次に体外受精の注意点についてお話します。体外受精で注意する点はまず採卵時です。当院では静脈麻酔をしますが、呼吸器(喘息など)や循環器(不整脈など)に持病をお持ちの方は注意しないといけません。その症状によっては局所麻酔(歯医者さんなどがする麻酔)に切り替える場合もありますので、持病のある方はかならず申告をお願いします。またこの採卵によってばい菌によって感染したり(抗生物質を服用していただきます)、お腹のなかに血液がたまったり、腸を傷つけることもあります。それから排卵誘発を強くしますので、卵巣にたくさん卵胞ができます。それらを採卵するのですが、採卵後卵胞が大きく腫れあがり、卵巣そのものも大きくなります。その卵胞内に水がたまり、血液中の水分がなくなって、体調が悪くなり、そのまま放置すると命を落とす場合もあります。これは卵巣内にたくさんの卵胞ができた場合におこりやすくなります。また胚移植した後、黄体ホルモンを使用することによっても悪化します。こういう卵巣がひどく腫れた状態を卵巣過剰刺激症候群といいます。これを防ぐためにはまず過度の排卵誘発をしない、採卵のみして胚移植を次周期にする、採卵後できるだけ安静にするなどです。胚移植をしなければ7〜10日間で生理がきますので、生理になれば卵巣の腫れは改善します。もし感染したとき、腹腔内に出血したとき、腸が傷ついたとき、卵巣過剰刺激症候群になってしまったときは関連病院にて入院していただいて治療が必要になる場合があります。以上のことより体外受精はまだまだ100%安全な治療とはいえません。体外受精をしないで妊娠できればそれに越したことはありません。
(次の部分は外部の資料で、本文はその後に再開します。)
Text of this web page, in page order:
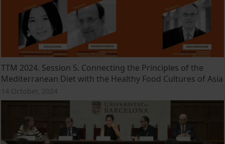
TTM 2024. Session 5. Connecting the Principles of the
Mediterranean Diet with the Healthy Food Cultures of Asia
14 October, 2024
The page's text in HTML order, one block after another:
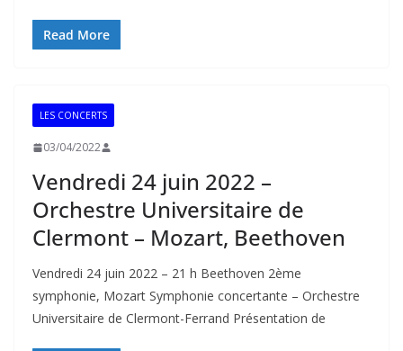
Read More
LES CONCERTS
03/04/2022
Vendredi 24 juin 2022 –
Orchestre Universitaire de
Clermont – Mozart, Beethoven
Vendredi 24 juin 2022 – 21 h Beethoven 2ème
symphonie, Mozart Symphonie concertante – Orchestre
Universitaire de Clermont-Ferrand Présentation de
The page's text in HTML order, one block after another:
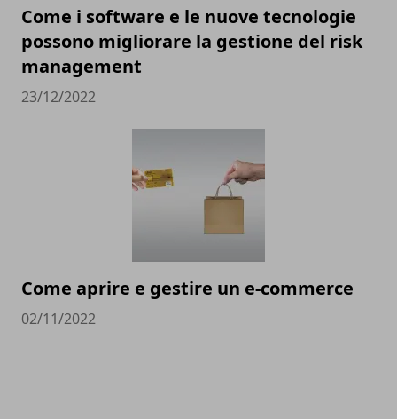
Come i software e le nuove tecnologie
possono migliorare la gestione del risk
management
23/12/2022
Come aprire e gestire un e-commerce
02/11/2022
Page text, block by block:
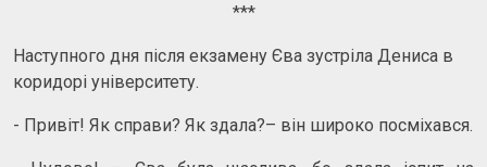
***
Наступного дня після екзамену Єва зустріла Дениса в
коридорі університету.
- Привіт! Як справи? Як здала?– він широко посміхався.
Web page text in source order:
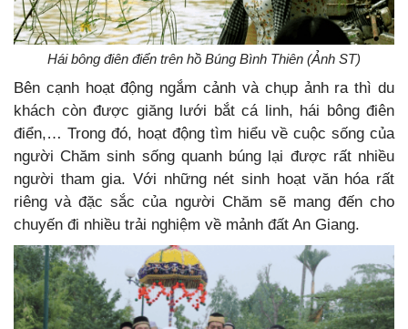
Hái bông điên điển trên hồ Búng Bình Thiên (Ảnh ST)
Bên cạnh hoạt động ngắm cảnh và chụp ảnh ra thì du
khách còn được giăng lưới bắt cá linh, hái bông điên
điển,… Trong đó, hoạt động tìm hiểu về cuộc sống của
người Chăm sinh sống quanh búng lại được rất nhiều
người tham gia. Với những nét sinh hoạt văn hóa rất
riêng và đặc sắc của người Chăm sẽ mang đến cho
chuyến đi nhiều trải nghiệm về mảnh đất An Giang.

次に妊娠が成立しても流産が起きる可能性があります。統計上体外受精は自然妊娠と比べてやや流産率が高いといわれています(自然妊娠の流産率は15%前後)。また体外受精で子宮内に胚移植しても子宮外妊娠が起こる場合がありますし、双子では子宮内外同時妊娠という場合もあります。また生まれた新生児の異常の発生率は自然妊娠と同じといわれていますので100%健常な赤ちゃんが生まれるわけではありませんし、まだ体外受精がはじまって30年弱ですので、統計的な安全性が確率しているものではありません。
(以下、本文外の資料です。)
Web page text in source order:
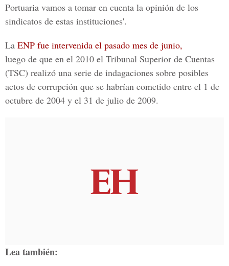
Portuaria vamos a tomar en cuenta la opinión de los
sindicatos de estas instituciones'.
La ENP fue intervenida el pasado mes de junio,
luego de que en el 2010 el Tribunal Superior de Cuentas
(TSC) realizó una serie de indagaciones sobre posibles
actos de corrupción que se habrían cometido entre el 1 de
octubre de 2004 y el 31 de julio de 2009.
Lea también:
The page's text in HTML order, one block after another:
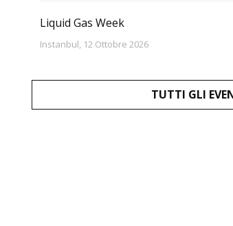
Liquid Gas Week
Instanbul, 12 Ottobre 2026
TUTTI GLI
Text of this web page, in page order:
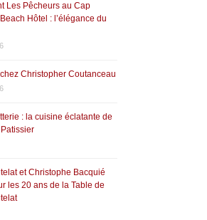
Les Pêcheurs au Cap
Hôtel : l’élégance du
Christopher Coutanceau
: la cuisine éclatante de
et Christophe Bacquié
les 20 ans de la Table de
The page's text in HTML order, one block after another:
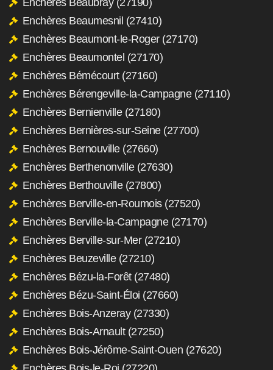
Enchères Beaumesnil (27410)
Enchères Beaumont-le-Roger (27170)
Enchères Beaumontel (27170)
Enchères Bémécourt (27160)
Enchères Bérengeville-la-Campagne (27110)
Enchères Bernienville (27180)
Enchères Bernières-sur-Seine (27700)
Enchères Bernouville (27660)
Enchères Berthenonville (27630)
Enchères Berthouville (27800)
Enchères Berville-en-Roumois (27520)
Enchères Berville-la-Campagne (27170)
Enchères Berville-sur-Mer (27210)
Enchères Beuzeville (27210)
Enchères Bézu-la-Forêt (27480)
Enchères Bézu-Saint-Éloi (27660)
Enchères Bois-Anzeray (27330)
Enchères Bois-Arnault (27250)
Enchères Bois-Jérôme-Saint-Ouen (27620)
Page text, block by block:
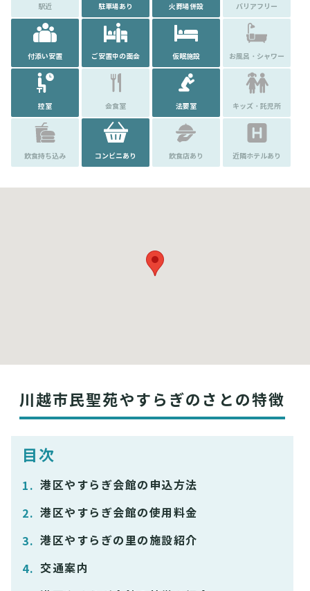
駅近 駐車場あり 火葬場併設 バリアフリー
付添い安置 ご安置中の面会 仮眠施設 お風呂・シャワー
控室 会食室 法要室 キッズ・託児所
飲食持ち込み コンビニあり 飲食店あり 近隣ホテルあり
川越市民聖苑やすらぎのさとの特徴
目次
港区やすらぎ会館の申込方法
港区やすらぎ会館の使用料金
港区やすらぎの里の施設紹介
交通案内
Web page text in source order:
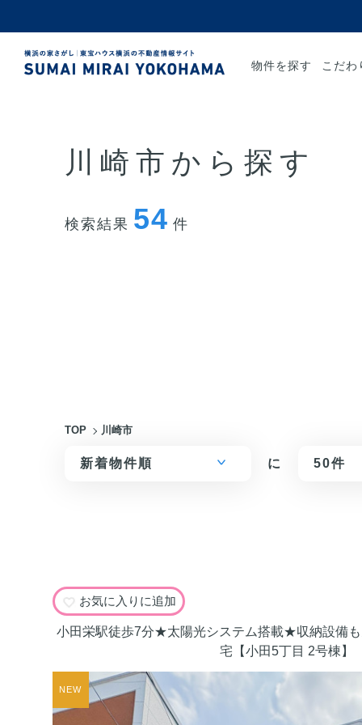
物件を探す こだわ
川崎市から探す
検索結果 54 件
TOP 川崎市
に
お気に入りに追加
小田栄駅徒歩7分★太陽光システム搭載★収納設備
宅【小田5丁目 2号棟】
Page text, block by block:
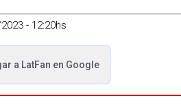
- 12:20hs
a LatFan en Google
pestaña

またこの説明書を読まれてカウンセリグをお受けになりたい方は申し出ください。また体外受精、顕微授精の結果は学会に報告の義務がありますのでご了承ください。成績発表など個人情報は責任をもって保護いたしますので、ご安心ください。


〜体外受精または顕微授精を受けられる方へ〜

↓生理開始↓
1日目より点鼻薬使用してください。
10,500円
3日目より排卵誘発開始
※注射の種類、量によって料金が変ります。
※土曜日は午前中、日祝日は9:30になります。
2,100円〜4,200円
※1日当たり
8〜9日目に超音波検査                  
卵胞の発育が良好であれば19:30に排卵させる注射を打ちます。
※この注射以降は点鼻薬はしないでください。
2,100円
1,050円
翌々日10〜12日目の朝8時〜採卵、体外受精をします。
顕微授精の方は採卵、顕微授精をします。
21万円
+52,500円
採卵から2〜3日目に胚移植をします。
余剰卵を凍結保存します。
21,000円
31,500円
黄体ホルモンの注射をします。 1,050円
黄体ホルモンの注射をします。 2,100円
採卵後15日目に妊娠反応検査をします。 1,050円

上記合計 体外受精の方は約300,000円 顕微授精の方は約350,000円
※採卵数が0の場合や排卵がすでに終了している場合でもそれまでの費用は必要となります。

<採卵時の注意事項>
(1) 麻酔をするために絶飲、絶食でご来院ください。
(2) ナプキン、生理用ショーツ、ソックスをご持参ください。
(3) 採卵後10時30分ごろに帰宅できますが、帰宅後は安静にしてください。
(4) 帰宅時ご自身で運転することは避けてください。
(5) 採卵後3〜4日は入浴できません、シャワーでお願いします。